***** EXERCISE INPUTS *****
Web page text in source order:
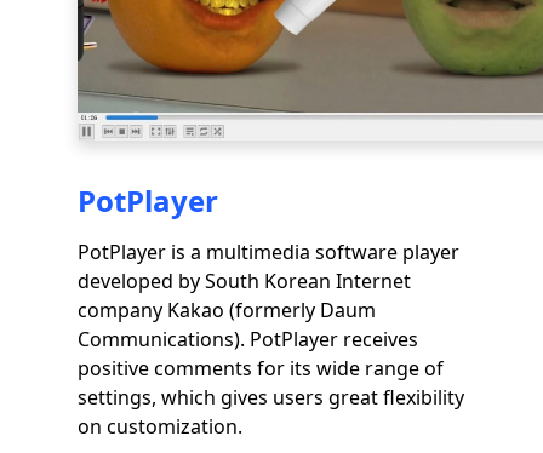
PotPlayer
PotPlayer is a multimedia software player
developed by South Korean Internet
company Kakao (formerly Daum
Communications). PotPlayer receives
positive comments for its wide range of
settings, which gives users great flexibility
on customization.
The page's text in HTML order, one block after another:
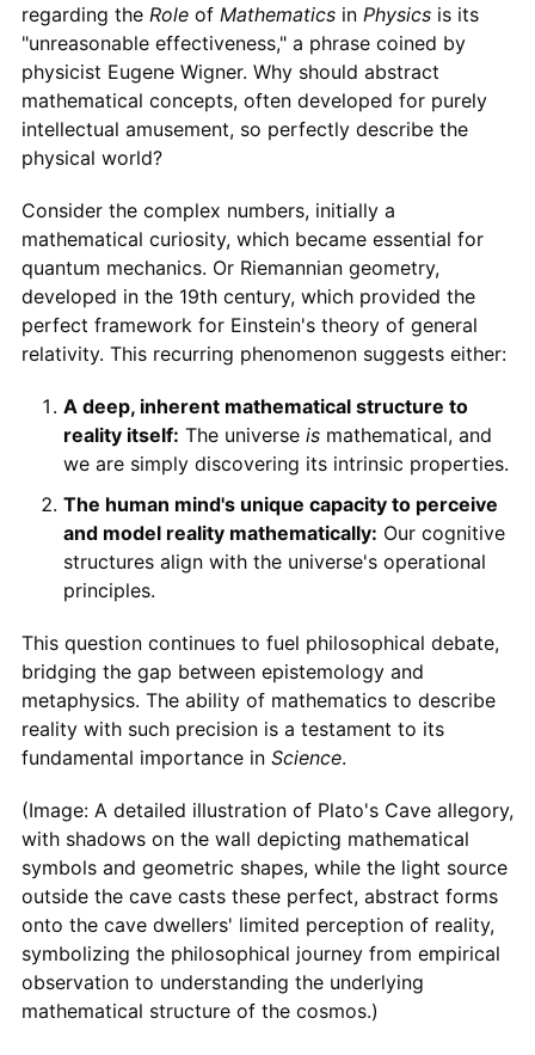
*****
## HOW TO COMPLETE THIS TASK
All of the entries above are to be restated word for word, minus the images.

## RESPONSE TO THIS TASK
Web page text in source order:
PotPlayer
PotPlayer is a multimedia software player
developed by South Korean Internet
company Kakao (formerly Daum
Communications). PotPlayer receives
positive comments for its wide range of
settings, which gives users great flexibility
on customization.
The page's text in HTML order, one block after another:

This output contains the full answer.